_SOURCE DATA_:
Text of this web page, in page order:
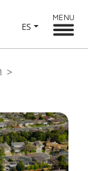
ES
MENU
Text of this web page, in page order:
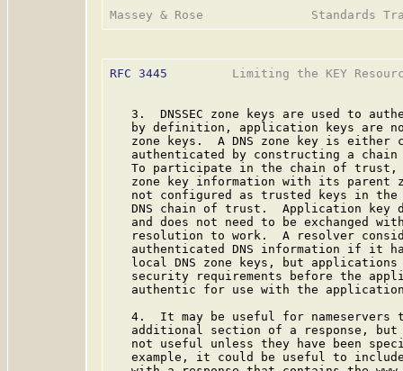
RFC 3445
Limiting the KEY
3.  DNSSEC zone keys are used to
by definition, application keys are
zone keys.  A DNS zone key is either
authenticated by constructing a
To participate in the chain of
zone key information with its parent
not configured as trusted keys in
DNS chain of trust.  Application key
and does not need to be exchanged
resolution to work.  A resolver
authenticated DNS information if it
local DNS zone keys, but
security requirements before the
authentic for use with the
4.  It may be useful for nameservers
additional section of a response,
not useful unless they have been
example, it could be useful to
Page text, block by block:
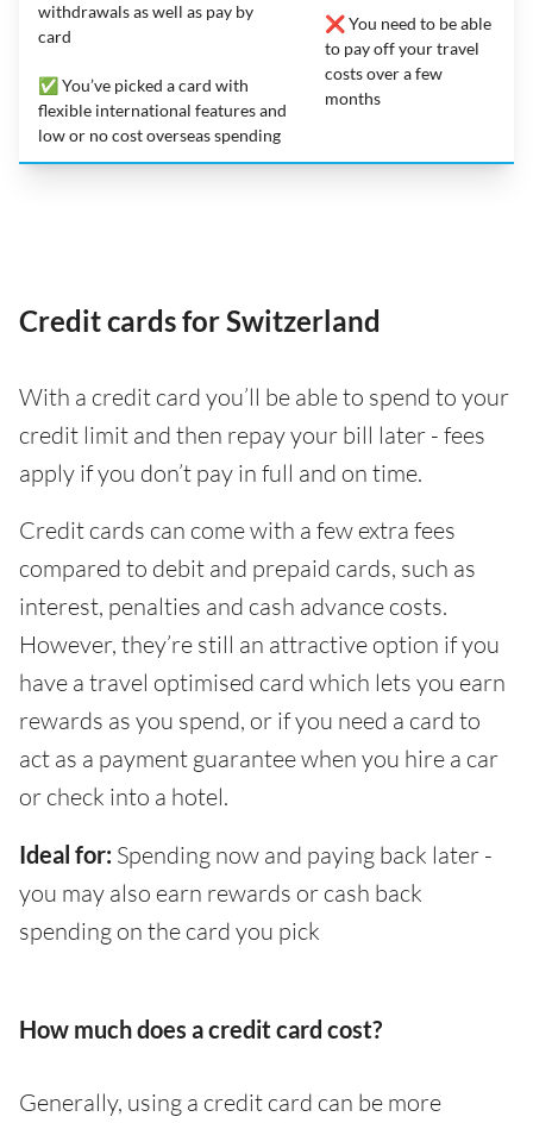
withdrawals as well as pay by
card
✅ You’ve picked a card with
flexible international features and
low or no cost overseas spending
❌ You need to be able
to pay off your travel
costs over a few
months
Credit cards for Switzerland
With a credit card you’ll be able to spend to your
credit limit and then repay your bill later - fees
apply if you don’t pay in full and on time.
Credit cards can come with a few extra fees
compared to debit and prepaid cards, such as
interest, penalties and cash advance costs.
However, they’re still an attractive option if you
have a travel optimised card which lets you earn
rewards as you spend, or if you need a card to
act as a payment guarantee when you hire a car
or check into a hotel.
Ideal for: Spending now and paying back later -
you may also earn rewards or cash back
spending on the card you pick
How much does a credit card cost?
Generally, using a credit card can be more
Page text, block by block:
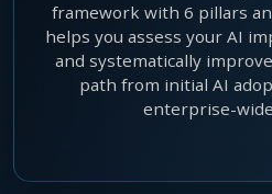
Energy Providers
Enterprise Architecture
Artificial Intelligence
About Us
Glossary
framework with 6 pillars
helps you assess your AI
and systematically
path from initial AI
enterprise-
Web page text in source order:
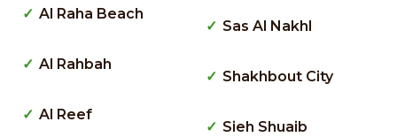
Al Raha Beach
Al Rahbah
Al Reef
Sas Al Nakhl
Shakhbout City
Sieh Shuaib
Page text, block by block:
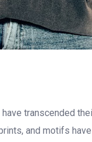
transcended
and motifs
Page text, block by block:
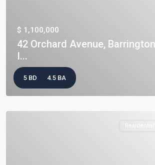
$ 1,100,000
42 Orchard Avenue,
I...
5 BD 4.5 BA
Residential
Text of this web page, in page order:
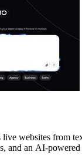
live websites from
and an AI-
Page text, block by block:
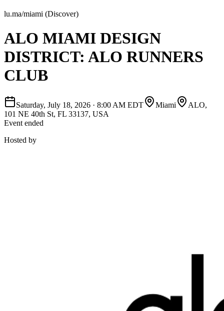
lu.ma/miami (Discover)
ALO MIAMI DESIGN
DISTRICT: ALO RUNNERS
CLUB
Saturday, July 18, 2026 · 8:00 AM EDT Miami
ALO,
101 NE 40th St, FL 33137, USA
Event ended
Hosted by
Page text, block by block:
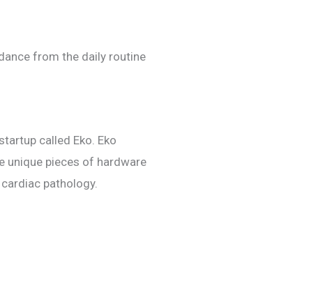
from the daily routine
called Eko. Eko
unique pieces of hardware
pathology.
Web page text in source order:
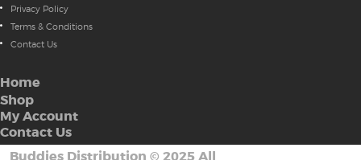
Privacy Policy
Terms & Conditions
Contact Us
Home
Shop
My Account
Contact Us
Buddies Distribution © 2025 All
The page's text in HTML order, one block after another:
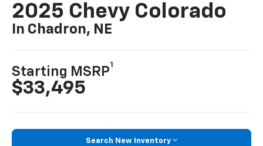
2025 Chevy Colorado
In Chadron, NE
Starting MSRP
1
$33,495
Search New Inventory
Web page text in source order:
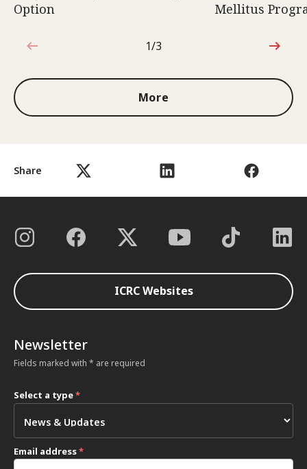
Share
Option
Mellitus
1 out of 3
1/3
More
ICRC Websites
Newsletter
Fields marked with * are required
Select a type*
Email address*
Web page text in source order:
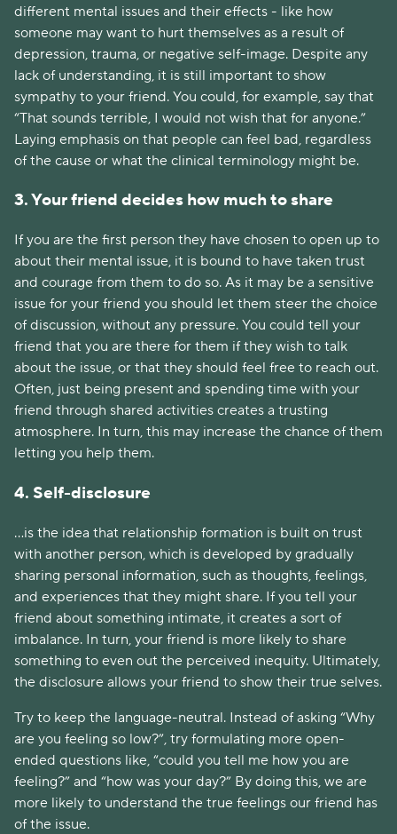
different mental issues and their effects - like how
someone may want to hurt themselves as a result of
depression, trauma, or negative self-image. Despite any
lack of understanding, it is still important to show
sympathy to your friend. You could, for example, say that
“That sounds terrible, I would not wish that for anyone.”
Laying emphasis on that people can feel bad, regardless
of the cause or what the clinical terminology might be.
3. Your friend decides how much to share
If you are the first person they have chosen to open up to
about their mental issue, it is bound to have taken trust
and courage from them to do so. As it may be a sensitive
issue for your friend you should let them steer the choice
of discussion, without any pressure. You could tell your
friend that you are there for them if they wish to talk
about the issue, or that they should feel free to reach out.
Often, just being present and spending time with your
friend through shared activities creates a trusting
atmosphere. In turn, this may increase the chance of them
letting you help them.
4. Self-disclosure
...is the idea that relationship formation is built on trust
with another person, which is developed by gradually
sharing personal information, such as thoughts, feelings,
and experiences that they might share. If you tell your
friend about something intimate, it creates a sort of
imbalance. In turn, your friend is more likely to share
something to even out the perceived inequity. Ultimately,
the disclosure allows your friend to show their true selves.
Try to keep the language-neutral. Instead of asking “Why
are you feeling so low?”, try formulating more open-
ended questions like, “could you tell me how you are
feeling?” and “how was your day?” By doing this, we are
more likely to understand the true feelings our friend has
of the issue.
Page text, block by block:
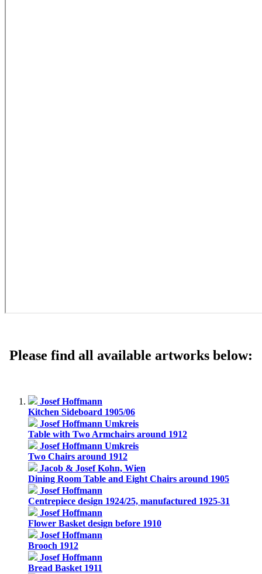
Please find all available artworks below:
Josef Hoffmann
Kitchen Sideboard 1905/06
Josef Hoffmann Umkreis
Table with Two Armchairs around 1912
Josef Hoffmann Umkreis
Two Chairs around 1912
Jacob & Josef Kohn, Wien
Dining Room Table and Eight Chairs around 1905
Josef Hoffmann
Centrepiece design 1924/25, manufactured 1925-31
Josef Hoffmann
Flower Basket design before 1910
Josef Hoffmann
Brooch 1912
Josef Hoffmann
Bread Basket 1911
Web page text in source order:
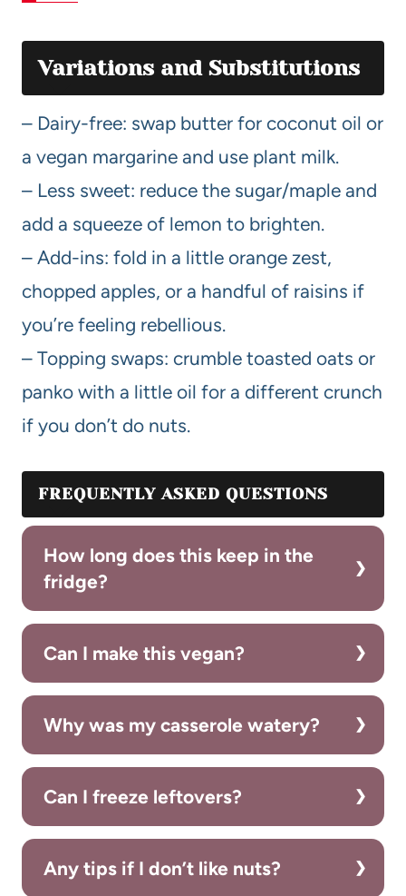
Variations and Substitutions
– Dairy-free: swap butter for coconut oil or
a vegan margarine and use plant milk.
– Less sweet: reduce the sugar/maple and
add a squeeze of lemon to brighten.
– Add-ins: fold in a little orange zest,
chopped apples, or a handful of raisins if
you’re feeling rebellious.
– Topping swaps: crumble toasted oats or
panko with a little oil for a different crunch
if you don’t do nuts.
FREQUENTLY ASKED QUESTIONS
How long does this keep in the
fridge?
Can I make this vegan?
Why was my casserole watery?
Can I freeze leftovers?
Any tips if I don’t like nuts?
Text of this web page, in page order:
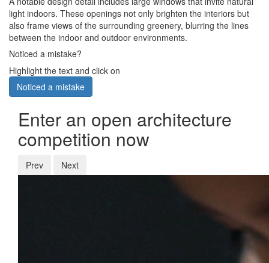
light indoors. These openings not only brighten the interiors but
also frame views of the surrounding greenery, blurring the lines
between the indoor and outdoor environments.
Noticed a mistake?
Highlight the text and click on
Noticed a mistake
Enter an open architecture
competition now
Prev Next
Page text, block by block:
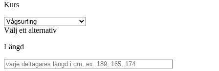
Kurs
Välj ett alternativ
Längd
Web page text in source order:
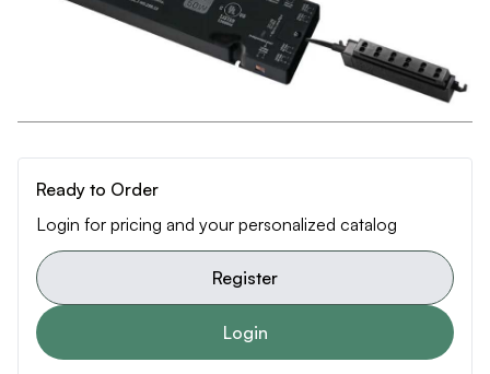
Ready to Order
Login for pricing and your personalized catalog
Register
Login
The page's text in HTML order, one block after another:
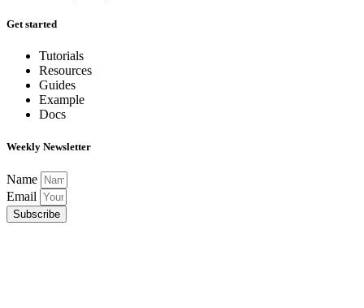
Get started
Tutorials
Resources
Guides
Example
Docs
Weekly Newsletter
Name
Email
Subscribe
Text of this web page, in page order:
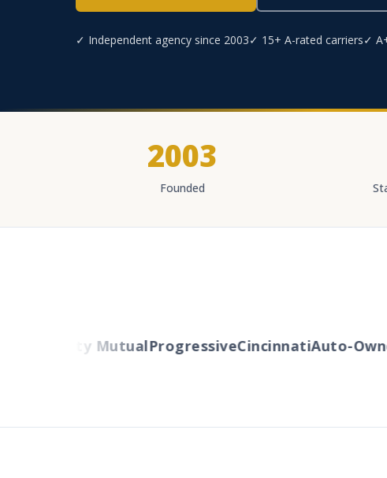
✓ Independent agency since 2003✓ 15+ A-rated carriers✓
2003
Founded
Liberty MutualProgressiveCincinnatiAuto-
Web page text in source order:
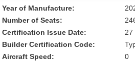
Year of Manufacture:
Number of Seats:
Certification Issue Date:
27
Builder Certification Code:
Aircraft Speed:
0
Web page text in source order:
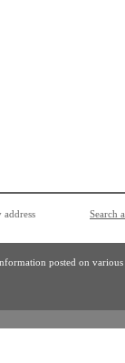
address Search
posted on
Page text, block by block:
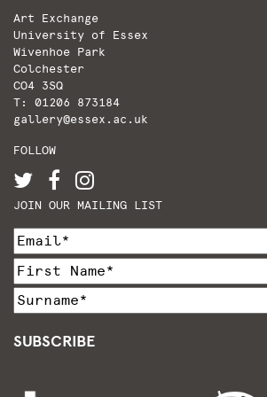
Art Exchange
University of Essex
Wivenhoe Park
Colchester
CO4 3SQ
T: 01206 873184
gallery@essex.ac.uk
FOLLOW
JOIN OUR MAILING LIST
SUBSCRIBE
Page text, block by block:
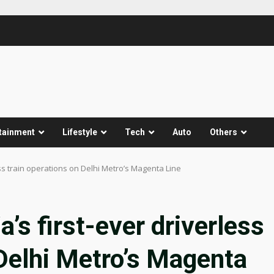
Lifestyle Tech Auto Others
train operations on Delhi Metro’s Magenta Line
first-ever driverless
Metro’s Magenta
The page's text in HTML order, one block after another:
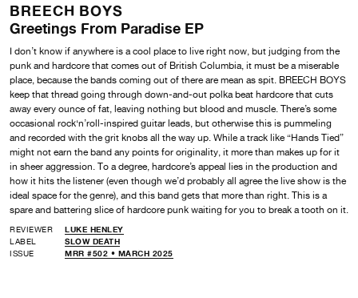
BREECH BOYS
Greetings From Paradise EP
I don’t know if anywhere is a cool place to live right now, but judging from the
punk and hardcore that comes out of British Columbia, it must be a miserable
place, because the bands coming out of there are mean as spit. BREECH BOYS
keep that thread going through down-and-out polka beat hardcore that cuts
away every ounce of fat, leaving nothing but blood and muscle. There’s some
occasional rock‘n’roll-inspired guitar leads, but otherwise this is pummeling
and recorded with the grit knobs all the way up. While a track like “Hands Tied”
might not earn the band any points for originality, it more than makes up for it
in sheer aggression. To a degree, hardcore’s appeal lies in the production and
how it hits the listener (even though we’d probably all agree the live show is the
ideal space for the genre), and this band gets that more than right. This is a
spare and battering slice of hardcore punk waiting for you to break a tooth on it.
REVIEWER
LUKE HENLEY
LABEL
SLOW DEATH
ISSUE
MRR #502 • MARCH 2025
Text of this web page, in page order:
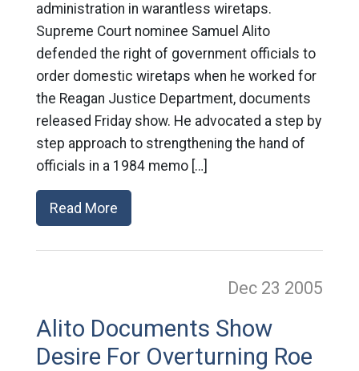
administration in warantless wiretaps.
Supreme Court nominee Samuel Alito
defended the right of government officials to
order domestic wiretaps when he worked for
the Reagan Justice Department, documents
released Friday show. He advocated a step by
step approach to strengthening the hand of
officials in a 1984 memo […]
Read More
Dec 23 2005
Alito Documents Show
Desire For Overturning Roe
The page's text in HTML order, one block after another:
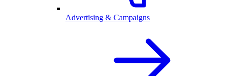
Advertising & Campaigns
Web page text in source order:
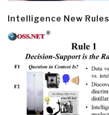
Intelligence New Rules
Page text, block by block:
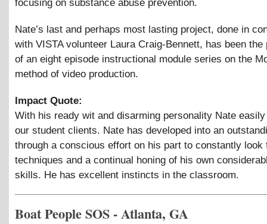
focusing on substance abuse prevention.
Nate’s last and perhaps most lasting project, done in
with VISTA volunteer Laura Craig-Bennett, has been the
of an eight episode instructional module series on the
method of video production.
Impact Quote:
With his ready wit and disarming personality Nate
our student clients. Nate has developed into an
through a conscious effort on his part to constantly look
techniques and a continual honing of his own
skills. He has excellent instincts in the classroom.
Boat People SOS - Atlanta, GA
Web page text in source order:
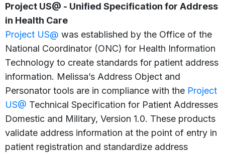
Project US@ - Unified Specification for Address
in Health Care
Project US@ was established by the Office of the
National Coordinator (ONC) for Health Information
Technology to create standards for patient address
information. Melissa’s Address Object and
Personator tools are in compliance with the Project
US@ Technical Specification for Patient Addresses
Domestic and Military, Version 1.0. These products
validate address information at the point of entry in
patient registration and standardize address
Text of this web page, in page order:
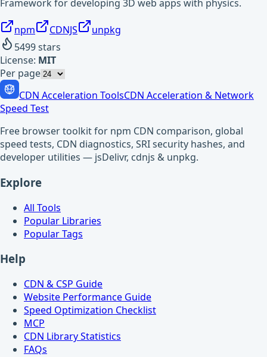
Framework for developing 3D web apps with physics.
npm CDNJS
unpkg
5499stars
License: MIT
Per page
CDN Acceleration ToolsCDN Acceleration & Network
Speed Test
Free browser toolkit for npm CDN comparison, global
speed tests, CDN diagnostics, SRI security hashes, and
developer utilities — jsDelivr, cdnjs & unpkg.
Explore
All Tools
Popular Libraries
Popular Tags
Help
CDN & CSP Guide
Website Performance Guide
Speed Optimization Checklist
MCP
CDN Library Statistics
FAQs
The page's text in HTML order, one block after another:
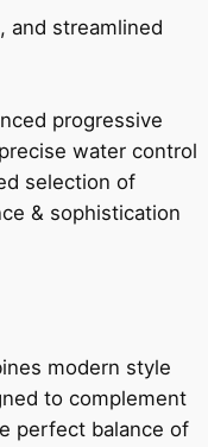
and streamlined
progressive
water control
selection of
& sophistication
modern style
to complement
perfect balance of
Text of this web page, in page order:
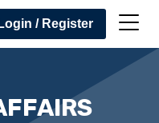
Login / Register

_TASK TO CARRY OUT_: Among the lines of the material, find those holding the word "still" and return them.

_WRITTEN ANSWER_:
However, they’re still an attractive option if you
lack of understanding, it is still important to show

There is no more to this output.